Влас Михайлович Дорошевич
М. Г. Савина
* * *
В каком-то провинциальном театре[1] играли «Прекрасную Елену».
Это было давно.
Тогда «Елену» ставили с благоговением.
– Последнее слово искусства-с!
Играли не «по вымаркам», – как теперь, а такою:
– Как она вышла из рук своего творца – Оффенбаха.
Запенилось, закипело, заискрилось в оркестре шампанское увертюры. Поднялся занавес.
На ступенях храма стоял Калхас.
Хор на коленях пропел:
– Перед твоим, Юпитер, а-а-алтарём!
И одна за другой стали подходить «приносительницы».
Каждая с маленьким «соло».
В четыре строчки.
Всё цветы, цветы, цветы.
Существенное изменение было одно.
К храму подошла молоденькая девушка.
Небольшая, хорошенькая, со смеющимися глазами.
Сделала реверанс.
И маленьким голоском, несколько в нос, спела:
Затем другие приносительницы.
И вот моя корзина:
Она из тростника,
В ней фунта два малины
И ножка индюка.
Все с цветами, с цветами, с цветами.
И только тогда Калхас воскликнул.
С отчаянием:
– Цветы, цветы, – слишком много цветов!
Эта дебютантка «с корзиночкой» была Марья Гавриловна.
Великая русская артистка.
Савина.
Как из маленькой провинциальной актрисы она сделалась «одним из первых лиц в России», – интересная повесть.
Повесть о русской женщине.
* * *
Мне рассказывал один старый актёр, большой приятель Марьи Гавриловны.– «Самое забавное, что она долго не играет. Давно! Недели полторы – две.
Репертуар так сложится, что Савина полторы – две недели не занята.
Я получаю записку:
– „Зайдите!“
И застаю Марью Гавриловну в кресле, – унылая, глаза погасли. Кислая. „В мерехлюндии“.
– Скажите. Вы знаете провинцию. Возьмут меня в провинцию?
– Отчего же! Возьмут!
– Сколько мне могли бы дать?
– Рублей сто, думаю, дадут. Может быть, полтораста. Полубенефис…
– Вы все смеётесь, а я говорю серьёзно!
– Да что же мне, плакать, что ли, если вы на себя бог знает, что напускаете!
– Ничего не напускаю. Меня не занимают. Я не нужна. Может быть, действительно я больше не могу играть. Я не актриса!
Однажды я получаю от неё приглашение на масленице, на блины.
– „Блины в половине первого ночи“.
Раньше нельзя.
Марья Гавриловна занята утром и вечером.
Отправляюсь с одним приятелем.
– Зачем эти блины? Я думаю, ей не того, она измучена.
Она?
Мы, приглашённые, собираемся раньше. Марья Гавриловна ещё не приехала.
Сидим в гостиной.
Звонок, – и влетает. Не входит, а влетает Марья Гавриловна.

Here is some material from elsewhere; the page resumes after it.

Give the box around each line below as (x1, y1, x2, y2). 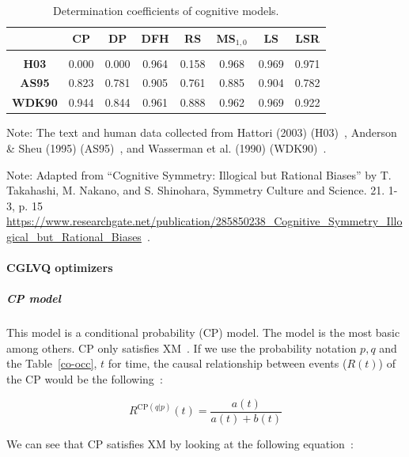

– Блины! Блины! Я страшно голодна. Скорей, скорей в столовую! Блины не ждут!
Она ест, с великолепнейшим аппетитом, без пауз, подливает нам шампанского.
Рассказывает о сегодняшнем спектакле, словно она играла в первый раз в жизни.
Ей 20 лет!
Болтает, острит, хохочет».
На своих фотографиях М. Г. Савина пишет:
– «Сцена – моя жизнь».
Когда у неё просят автограф, – она пишет:
– Сцена – моя жизнь.
Это – «красивый жест».
Выражающий красивую правду.
Глубокую, истинную правду.
* * *
В тех пьесах, где М. Г. Савиной приходится говорить по-французски, она произносит так, как могла бы произносить артистка «Французской комедии».По рождению она не принадлежит к той среде, где у детей:
– Первый язык – французский.[2]
Она не училась в тех учебных заведениях:
– Где если чему и учат, – то французскому.
Откуда же у неё взялся такой удивительный французский язык?
Один из артистов Александрийского театра открыл мне тайну.
При Александре III в Гатчине каждую зиму устраивался придворный спектакль.
Играли все труппы императорских театров.
Акт из оперы. Акт из балета. Одноактная французская пьеса в исполнении труппы Михайловского театра и одноактная русская – с александринскими актёрами.